Van de redactie
Stralend
Verbaasd werd ik wakker, nog haast in het holst van de nacht. Hoezo zag ik lichtschijnsel? Ik stond op en volgde de bundel, die door bovenlicht en deur heen de slaapkamer binnen kwam. De overloop werd erdoor beschenen, in een baan vanaf de zoldertrap. Boven ontdekte ik de bron: het
naaimachinelampje brandde.
Mijn associatie met ‘de blinkende morgenster’ zoals Jezus Christus in de Bijbel wordt genoemd was niet ver. De morgenster verschijnt als de nacht op zijn donkerst is en staat
in alle vroegte te getuigen van de
naderende dag die de Schepper geeft.
In het derde boek van de Bijbel spreekt de profeet Bileam over ‘een ster die opkomt uit Jakob, een scepter uit Israël’ (Numeri 24:17).

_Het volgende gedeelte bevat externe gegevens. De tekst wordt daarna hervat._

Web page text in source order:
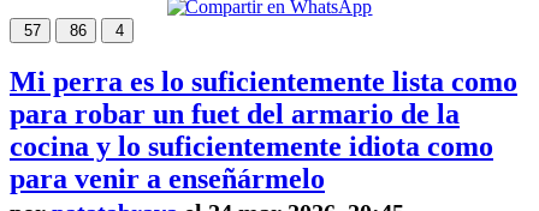
57 86 4
Mi perra es lo suficientemente lista como
para robar un fuet del armario de la
cocina y lo suficientemente idiota como
para venir a enseñármelo
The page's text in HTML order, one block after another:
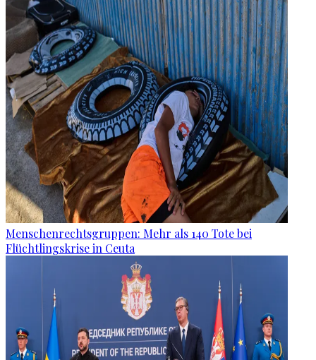
Menschenrechtsgruppen: Mehr als 140 Tote bei
Flüchtlingskrise in Ceuta
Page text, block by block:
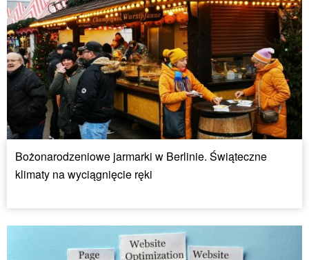
Bożonarodzeniowe jarmarki w Berlinie. Świąteczne
klimaty na wyciągnięcie ręki
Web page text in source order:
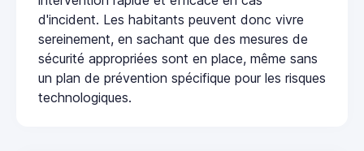
d'incident. Les habitants peuvent donc vivre
sereinement, en sachant que des mesures de
sécurité appropriées sont en place, même sans
un plan de prévention spécifique pour les risques
technologiques.
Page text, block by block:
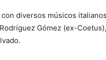
diversos músicos
Gómez (ex-
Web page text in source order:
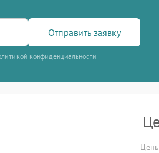
Отправить заявку
конфиденциальности
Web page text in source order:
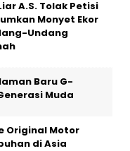
Dinas
A.S. Tolak Petisi
Monyet Ekor
Muda
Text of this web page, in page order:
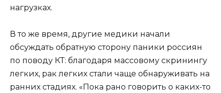
нагрузках.
В то же время, другие медики начали
обсуждать обратную сторону паники россиян
по поводу КТ: благодаря массовому скринингу
легких, рак легких стали чаще обнаруживать на
ранних стадиях. «Пока рано говорить о каких-то
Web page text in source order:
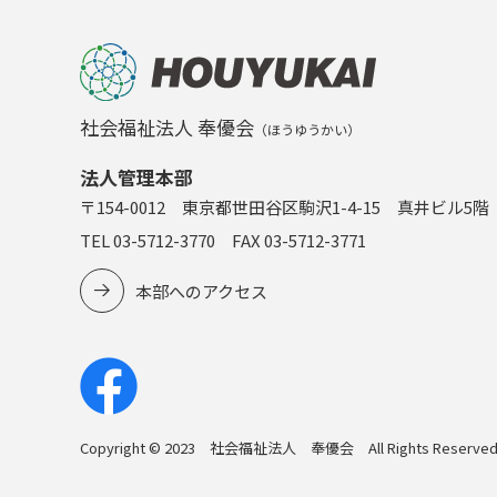
社会福祉法人 奉優会 （ほうゆうかい）
法人管理本部
〒154-0012 東京都世田谷区駒沢1-4-15 真井ビル5階
TEL 03-5712-3770 FAX 03-5712-3771
本部へのアクセス
Copyright © 2023 社会福祉法人 奉優会 All Rights
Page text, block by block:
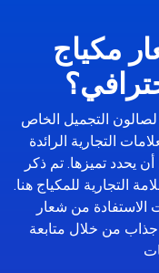
مكياج
التجميل الخاص
التجارية الرائدة
يحدد تميزها. تم ذكر
التجارية للمكياج هنا.
من شعار
جذاب من خلال متابعة
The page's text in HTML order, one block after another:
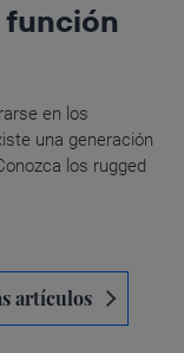
función
en los
una generación
los rugged
artículos
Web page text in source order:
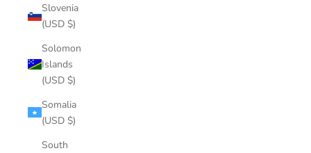
Slovenia
(USD $)
Solomon
Islands
(USD $)
Somalia
(USD $)
South
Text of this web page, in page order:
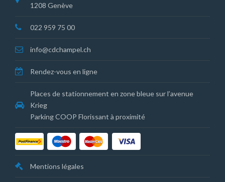
1208 Genève
022 959 75 00
info@cdchampel.ch
Rendez-vous en ligne
Places de stationnement en zone bleue sur l’avenue
Krieg
Parking COOP Florissant à proximité
Mentions légales
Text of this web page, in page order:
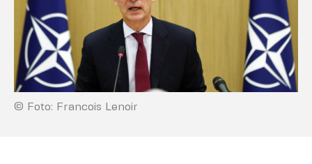
© Foto: Francois Lenoir
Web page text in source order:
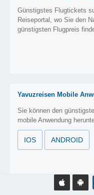
Günstigstes Flugtickets
Reiseportal, wo Sie den
günstigsten Flugpreis
Yavuzreisen Mobile
Sie können den
mobile Anwendung
IOS ANDROID
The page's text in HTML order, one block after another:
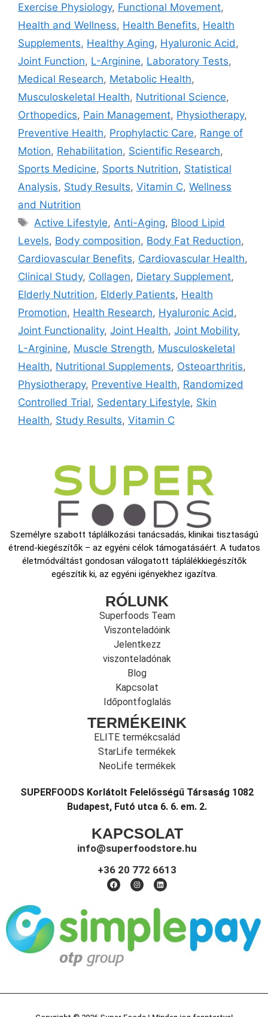
Exercise Physiology, Functional Movement,
Health and Wellness, Health Benefits, Health
Supplements, Healthy Aging, Hyaluronic Acid ,
Joint Function, L-Arginine, Laboratory Tests,
Medical Research, Metabolic Health,
Musculoskeletal Health, Nutritional Science,
Orthopedics, Pain Management, Physiotherapy,
Preventive Health, Prophylactic Care, Range of
Motion, Rehabilitation, Scientific Research,
Sports Medicine, Sports Nutrition, Statistical
Analysis, Study Results, Vitamin C, Wellness
and Nutrition
Active Lifestyle, Anti-Aging, Blood Lipid
Levels, Body composition, Body Fat Reduction,
Cardiovascular Benefits, Cardiovascular Health,
Clinical Study, Collagen, Dietary Supplement,
Elderly Nutrition, Elderly Patients, Health
Promotion, Health Research, Hyaluronic Acid ,
Joint Functionality, Joint Health, Joint Mobility,
L-Arginine, Muscle Strength, Musculoskeletal
Health, Nutritional Supplements, Osteoarthritis,
Physiotherapy, Preventive Health, Randomized
Controlled Trial, Sedentary Lifestyle, Skin
Health, Study Results, Vitamin C
Személyre szabott táplálkozási tanácsadás, klinikai tisztaságú
étrend-kiegészítők – az egyéni célok támogatásáért. A tudatos
életmódváltást gondosan válogatott táplálékkiegészítők
egészítik ki, az egyéni igényekhez igazítva.
RÓLUNK
Superfoods Team
Viszonteladóink
Jelentkezz
viszonteladónak
Blog
Kapcsolat
Időpontfoglalás
TERMÉKEINK
ELITE termékcsalád
StarLife termékek
NeoLife termékek
SUPERFOODS Korlátolt Felelősségű Társaság 1082
Budapest, Futó utca 6. 6. em. 2.
KAPCSOLAT
info@superfoodstore.hu
+36 20 772 6613
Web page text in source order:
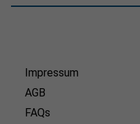
Impressum
AGB
FAQs
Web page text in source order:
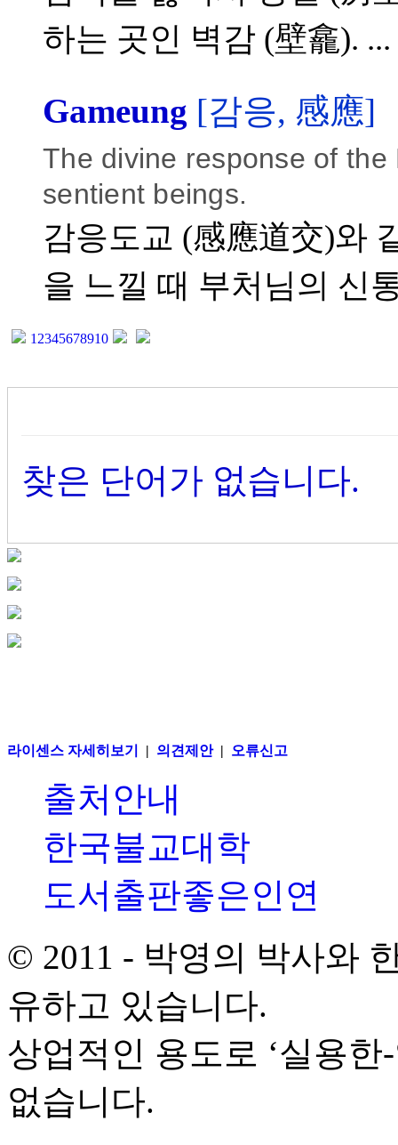
하는 곳인 벽감 (壁龕). ...
Gameung [감응, 感應]
The divine response of
sentient beings.
감응도교 (感應道交)와
을 느낄 때 부처님의 신
1 2345678910
찾은 단어가 없습니다.
라이센스 자세히보기 | 의견제안| 오류신고
출처안내
한국불교대학
도서출판좋은인연
© 2011 - 박영의 박사와
유하고 있습니다.
상업적인 용도로 ‘실용
없습니다.
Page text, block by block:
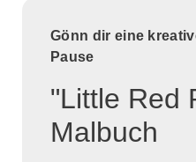
Gönn dir eine
Pause
"Little Red
Malbuch
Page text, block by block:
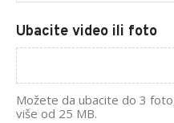
Ubacite video ili foto
Možete da ubacite do 3
više od 25 MB.
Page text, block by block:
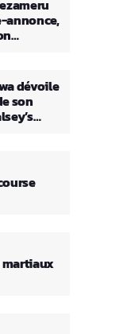
annonce,
dévoile
son
martiaux
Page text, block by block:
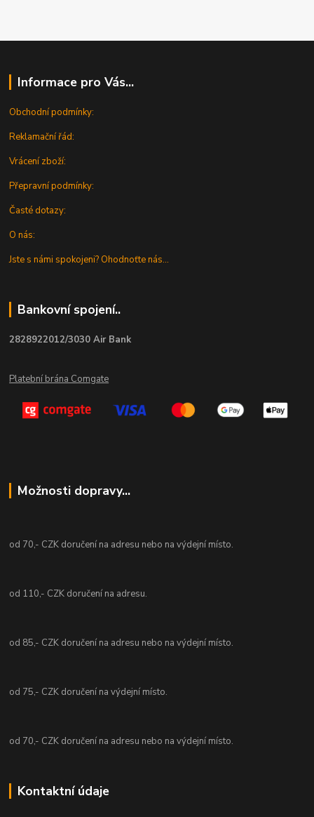
Informace pro Vás...
Obchodní podmínky:
Reklamační řád:
Vrácení zboží:
Přepravní podmínky:
Časté dotazy:
O nás:
Jste s námi spokojeni? Ohodnoťte nás...
Bankovní spojení..
2828922012/3030 Air Bank
Platební brána Comgate
Možnosti dopravy...
od 70,- CZK doručení na adresu nebo na výdejní místo.
od 110,- CZK doručení na adresu.
od 85,- CZK doručení na adresu nebo na výdejní místo.
od 75,- CZK doručení na výdejní místo.
od 70,- CZK doručení na adresu nebo na výdejní místo.
Kontaktní údaje
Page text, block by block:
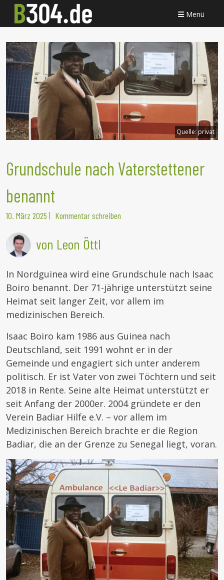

Later roept de profeet Jesaja (60:1): ‘Sta op, word verlicht, want je licht is gekomen: de glorie van de Ene
is over je opgegaan!’
En Jezus’ leerling Petrus schrijft
in zijn tweede brief (1:19): ‘Ons
vertrouwen in de woorden van de profeten is alleen maar toegenomen. U doet er goed aan uw aandacht daar steeds op gericht te houden, als op een lamp die in een donkere ruimte schijnt, totdat de dag aanbreekt en de morgenster opgaat in uw hart.’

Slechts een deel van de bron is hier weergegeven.